C’est cette tradition que le peuple français veut défendre ; c’est ce bien commun qu’il n’a pas souffert de voir attaquer, qu’il n’a pas voulu voir mettre en jeu. Toute l’histoire politique de la France, dans ces derniers mois, traduit cette réaction puissante de la tradition et de la volonté démocratiques.

Cela, vous pouvez, tout naturellement, le comprendre et le sentir et je suis profondément touché, profondément ému, d’avoir entendu, tout à l’heure, votre président rendre hommage en termes si pénétrants et si amicaux à l’effort que nous faisons pour préserver la paix en Europe. Là-dessus aussi, nous sommes d’accord les uns et les autres.

Ni en Grande-Bretagne, ni en Amérique, ni en France, personne ne veut croire à la fatalité de la guerre et nous sommes tous résolus à intensifier l’effort en vue d’écarter le péril.

Je peux ainsi invoquer le témoignage de chacun de vous. Vous vivez en France, vous connaissez la France. Est-il possible de concevoir au monde une nation plus résolument attachée à la paix que la France ?

Est-il possible à l’un quelconque de vous d’imaginer une guerre dont la France prendrait l’initiative, ou dont la France assumerait la responsabilité ? Y a-t-il une nation en Europe qui ait quoi que ce soit à redouter de la France ?

Je crois que pour quiconque nous connaît, vit parmi nous, ce sont là des hypothèses absurdes, inconcevables, et j’en peux dire autant, non seulement de la démocratie américaine séparée de l’Europe par une vaste étendue d’océan et par d’autres choses encore, mais de la démocratie anglaise. S’il n’existait vraiment dans le monde que des pays comme les nôtres, qui est-ce qui pourrait concevoir un risque quelconque de conflagration ?

Les circonstances sont telles que nous ne pouvons pas exclure de nos esprits l’éventualité d’un danger ; mais nous sommes également décidés à tout faire pour le prévenir, pour le conjurer et c’est peut-être, en ce moment, dans cet instant précis de l’histoire, ce qui forme le lien le plus étroit entre nos peuples d’abord, et entre nos gouvernements ensuite.

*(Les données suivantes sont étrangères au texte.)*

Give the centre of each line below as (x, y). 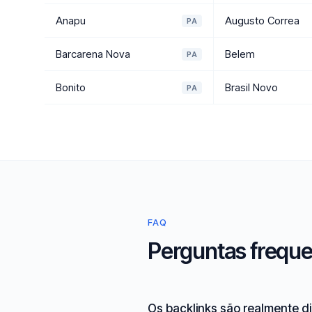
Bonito (71, 87)
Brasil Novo (252, 87)
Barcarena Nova (93, 54)
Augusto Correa (263, 21)
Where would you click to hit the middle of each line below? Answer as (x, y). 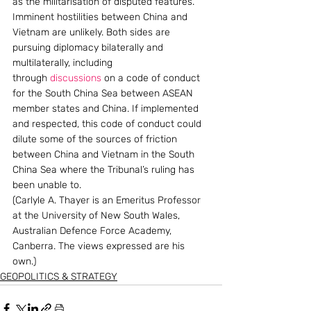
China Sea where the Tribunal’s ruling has (105, 170)
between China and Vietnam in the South (105, 154)
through (31, 78)
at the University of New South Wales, (98, 216)
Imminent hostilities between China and (101, 17)
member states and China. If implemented (107, 109)
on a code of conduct (152, 78)
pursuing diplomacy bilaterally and (89, 48)
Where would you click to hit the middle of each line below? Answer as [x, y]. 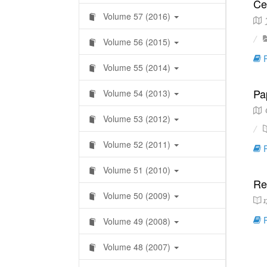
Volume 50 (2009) [137, 195]
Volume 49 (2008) [137, 221]
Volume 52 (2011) [137, 144]
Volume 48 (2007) [137, 247]
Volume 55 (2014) [137, 67]
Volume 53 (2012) [137, 119]
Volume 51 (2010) [137, 170]
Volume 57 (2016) [137, 16]

Les uns et les autres, nous avons passé depuis six mois par des heures difficiles ; il y a eu un moment où l’on pouvait craindre en France de sérieux désordres ; vous y avez fait allusion tout à l’heure, mon cher Président et je vous remercie tous cordialement de les avoir réduits à leur juste mesure. Grâce à vous, on sait tout de même dans le monde qu’il est possible de venir à Paris sans perdre son équilibre sur les flaques de sang, sans se heurter au coin de chaque rue à une barricade. Vous êtes tous venus aujourd’hui paisiblement à cet aimable déjeuner qui nous rassemble et je pense bien que, dans quelques mois, nous pourrons recevoir l’Europe entière dans des conditions de paix et de concorde civiques qui nous mettront en état de ne rien envier à aucun autre peuple du monde. Je consulte chaque matin les statistiques des grèves et je suis convaincu que le nombre d’ouvriers en grève en ce moment en France ne dépasse pas la moyenne de ce qui peut exister dans tout autre pays de grande industrie.

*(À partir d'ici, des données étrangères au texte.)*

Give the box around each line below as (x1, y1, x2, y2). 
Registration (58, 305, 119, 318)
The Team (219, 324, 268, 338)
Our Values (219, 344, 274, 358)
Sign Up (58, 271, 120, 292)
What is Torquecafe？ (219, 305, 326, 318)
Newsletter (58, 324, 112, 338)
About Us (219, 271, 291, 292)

Voilà ce que je voulais vous dire.

Je n’ai pas besoin de vous remercier de m’avoir reçu. Vous savez que je vous en ai une profonde gratitude.

J’étais journaliste avant d’être chef de gouvernement. J’ai passé sans transition d’une profession à l’autre. Je repasserai encore probablement sans transition de l’autre à l’une. Je vous demande de vouloir bien me considérer toujours comme un des vôtres et, soit vis-à-vis du journaliste, soit vis-à-vis du chef du gouvernement, de me conserver toujours les sentiments d’amitié fraternelle que je vous remercie de m’avoir témoignés aujourd’hui.